The investigators hypothesize that there will be significant differences in muscular activity
between groups related to the presence of shoulder pain.
Following informed consent, all participants will be assessed in a private EMG lab setting.
After exposing the posterior shoulder girdle, the areas of the upper trapezius,
supraspinatus, and infraspinatus will be cleaned using a cloth alcohol prep pad, and the skin
at the area of electrode placement will be vigorously abraded for 5 seconds. A previously
calibrated (per Delsys system protocol) Delsys mini-wireless electrode will then be placed at
the appropriate location over each muscle as described by Criswell. These electrodes will be
securely taped in place using specialized tape as specified by the manufacturer.
Once electrode placement is complete, each participant will first undergo a standardizing
reference contraction of each muscle group. For the upper trapezius, this will consist of 1)
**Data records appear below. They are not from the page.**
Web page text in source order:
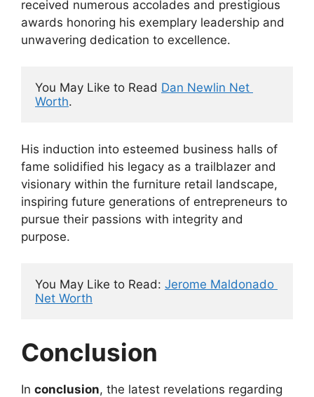
received numerous accolades and prestigious
awards honoring his exemplary leadership and
unwavering dedication to excellence.
You May Like to Read Dan Newlin Net
Worth.
His induction into esteemed business halls of
fame solidified his legacy as a trailblazer and
visionary within the furniture retail landscape,
inspiring future generations of entrepreneurs to
pursue their passions with integrity and
purpose.
You May Like to Read: Jerome Maldonado
Net Worth
Conclusion
In conclusion, the latest revelations regarding
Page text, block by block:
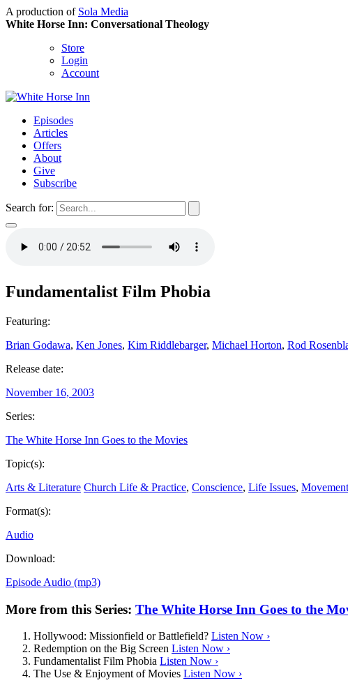
A production of Sola Media
White Horse Inn: Conversational Theology
Store
Login
Account
Episodes
Articles
Offers
About
Give
Subscribe
Search for:
Fundamentalist Film Phobia
Featuring:
Brian Godawa, Ken Jones, Kim Riddlebarger, Michael Horton, Rod
Release date:
November 16, 2003
Series:
The White Horse Inn Goes to the Movies
Topic(s):
Arts & Literature Church Life & Practice, Conscience, Life Issues,
Format(s):
Audio
Download:
Episode Audio (mp3)
More from this Series: The White Horse Inn Goes to the
Hollywood: Missionfield or Battlefield? Listen Now ›
Redemption on the Big Screen Listen Now ›
Fundamentalist Film Phobia Listen Now ›
The Use & Enjoyment of Movies Listen Now ›

a 9 second shrug,2) 9 second elevation of the arm to 90 degrees in the empty can position,
and 3) a side lying external rotation of the shoulder to 90 degrees. The middle 3 seconds of
each trial will be used to record the average electrical activity of each muscle during
voluntary contraction.
Participants will then be placed supine on a standard plinth. The investigators will then
proceed to provide a mobilizing force to the subject's glenohumeral joints. Each of two
investigators will, in sequence perform a 15 second longitudinal distraction, followed by a
15 second posteriorly directed glenohumeral glide with the shoulder placed in the open pack
resting position (~50 degrees abduction, slight horizontal adduction, external rotation). The
middle 5 seconds will be captured for mean electrical activity at each of the three
previously identified muscles. Following completion of the mobilizations by the second
investigator, the electrodes will be removed, and the subject's participation will be
complete.
Data analysis will include basic subject demographics such as age, gender, and handedness.
Tests of between group difference will be analyzed for each mobilization and tester
condition. Data will be analyzed comparing mean EMG values during mobilization compared to
the active contraction using the reference voluntary contraction (RVC) method, as this has
been shown be a more accurate comparator for low levels of muscle activity.